Data Engineering
Events, streams, CQRS, event sourcing, and the data contracts that outlive any service.
Data Engineering
TL;DR
Data outlives services. We treat every event we emit and every table we own as a long-term contract, shaped so downstream consumers — today and in three years — can work with it without archaeology. Events are append-only, schemas are versioned, and the log of what happened is preserved even when the current-state projection is rebuilt.
Why this matters
Services are replaced; data lives on. The user records, Meeting histories, and Transcriptions created by this year's Wordloop will still be in the database when the code that created them has been rewritten twice. The data contracts we set today — table shapes, event payloads, field semantics — are the single most durable thing we will produce. Getting the contract right once is cheap; changing it retroactively after the data has multiplied is brutal.
Our principles
1. Events are append-only and immutable
Once an event is emitted, it is never rewritten. Correction happens through compensating events (a "segment-deleted" event that references the original), not through mutation of the original. This is the discipline that lets downstream consumers trust the event log as a truthful history of the system.
2. Schemas are versioned and evolvable
Event payloads have explicit versions. New fields are additive; removed fields are deprecated with a deadline, not removed silently. Consumers can detect an old schema and handle it or refuse it — they are never surprised. This is the AsyncAPI discipline (API Design) applied to every stream.

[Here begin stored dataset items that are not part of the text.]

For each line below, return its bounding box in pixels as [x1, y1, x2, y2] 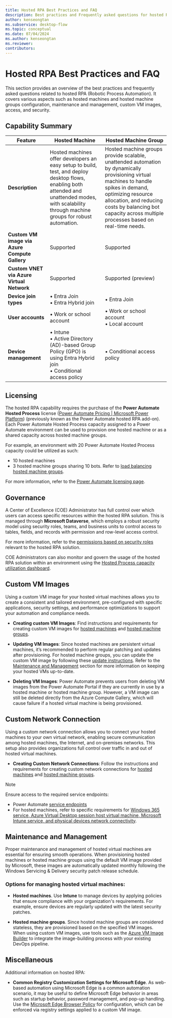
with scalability [49, 200, 86, 207]
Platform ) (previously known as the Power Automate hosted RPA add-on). [5, 416, 160, 422]
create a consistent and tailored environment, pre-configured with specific [5, 599, 162, 605]
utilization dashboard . [5, 565, 51, 571]
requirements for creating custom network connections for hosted [12, 766, 153, 772]
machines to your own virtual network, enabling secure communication [5, 734, 155, 740]
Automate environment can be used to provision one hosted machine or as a [5, 427, 166, 433]
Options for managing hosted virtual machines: [5, 881, 125, 888]
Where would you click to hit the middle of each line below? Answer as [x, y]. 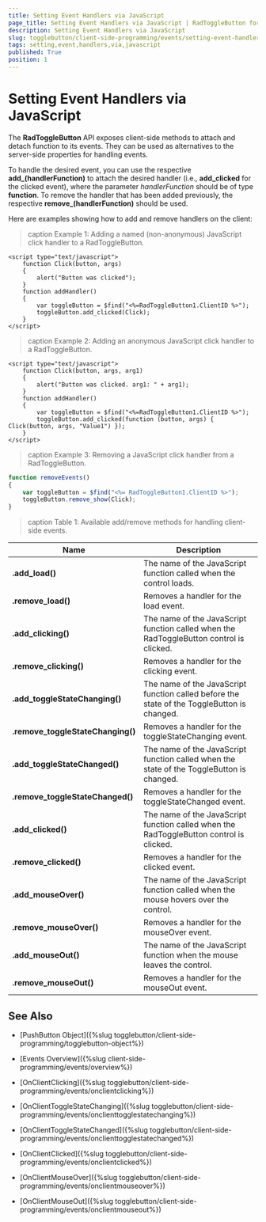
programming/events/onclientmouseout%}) [91, 1209]
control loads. [169, 583]
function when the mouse [191, 955]
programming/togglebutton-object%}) [82, 1043]
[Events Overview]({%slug [63, 1059]
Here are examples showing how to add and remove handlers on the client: [131, 218]
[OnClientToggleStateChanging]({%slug [85, 1106]
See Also [30, 1016]
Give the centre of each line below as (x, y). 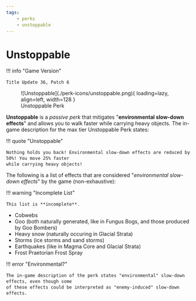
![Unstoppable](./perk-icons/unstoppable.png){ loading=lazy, (95, 93)
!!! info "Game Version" (34, 71)
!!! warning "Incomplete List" (40, 193)
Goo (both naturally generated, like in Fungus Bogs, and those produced (102, 222)
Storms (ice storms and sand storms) (59, 240)
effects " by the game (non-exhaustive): (68, 182)
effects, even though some (39, 282)
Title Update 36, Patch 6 (38, 82)

3. Partition keys are chosen deliberately
Event topics partition by the identifier that matters for ordering — typically meeting_id — so that all events for a single Meeting flow through a single partition in sequence. Choosing a partition key casually is one of the most expensive mistakes in a data system; we treat it as a design decision that deserves review.
4. CQRS where it pays
For read-heavy surfaces with complex projections — the synthesis dashboard, the Meeting timeline — we maintain a read model separate from the write model. The write model owns truth; the read model owns query performance. We do not apply CQRS universally; we apply it where the read load and the write load have genuinely different shapes.
5. Event sourcing is a tool, not a religion
For domains where the history of change is itself the product — audit logs, participation timelines — we store the event log as the primary artefact and derive current state from it. For domains where current state is what matters, we store current state and publish events as derivatives. Event sourcing every table "because it is purer" is overengineering.
6. Data contracts are documented, versioned, and owned
Every significant table and every published event has an owner, a documented schema, a migration history, and a compatibility policy. Consumers find this on the Database Reference and the Events Reference. Unowned tables and undocumented events are a ticking integration-debt clock.
7. Retention is a design decision
Every dataset we store has a retention policy — deletion after N days, archival after M days, live forever. Retention is decided when the dataset is created, reviewed when the regulatory surface changes (Privacy), and enforced by automation. "We will figure it out later" is the decision that becomes a compliance incident three years later.
8. Backfills are a planned operation
Changing the shape of historical data — renaming a field, re-computing a derived column — is a project with a plan, a rollback, and a measurement. We do not backfill by running a script on a Tuesday and hoping. Backfills are rehearsed in staging and measured in production.
How we apply this
- Database Reference — the authoritative schema of Postgres.
- Core Pub/Sub Events — the AsyncAPI contract for downstream consumers.
- Migrate the Schema — the discipline around DDL changes.
- Postgres — how we apply these principles inside our chosen database.
Anti-patterns we reject
- Silent schema changes. Renaming a column in a hot table without coordinating consumers. This is how outages start.
- Mutable event logs. Going back and "fixing" a past event. The event is what happened; the correction is a new event.
- Kitchen-sink "events" table. One table that accepts a JSON blob for every kind of event. The type system is the best friend of a data contract; do not throw it away.
- Backfills in production without rehearsal. See above.
- Retention by accident. Tables that grow forever because no one considered retention at creation time.
Further reading
- Designing Data-Intensive Applications, Martin Kleppmann — the single best survey of the territory, including the chapters on derived data, stream processing, and batch processing.
- Data Mesh, Zhamak Dehghani — the argument for treating data as a first-class product with owners.
- Streaming Systems, Akidau, Chernyak, Lax — the deep treatment of time, watermarks, and windowing in stream processing.
- Event Sourcing and CQRS, Vaughn Vernon (the relevant chapters of Implementing DDD) — a grounded, implementation-focused view.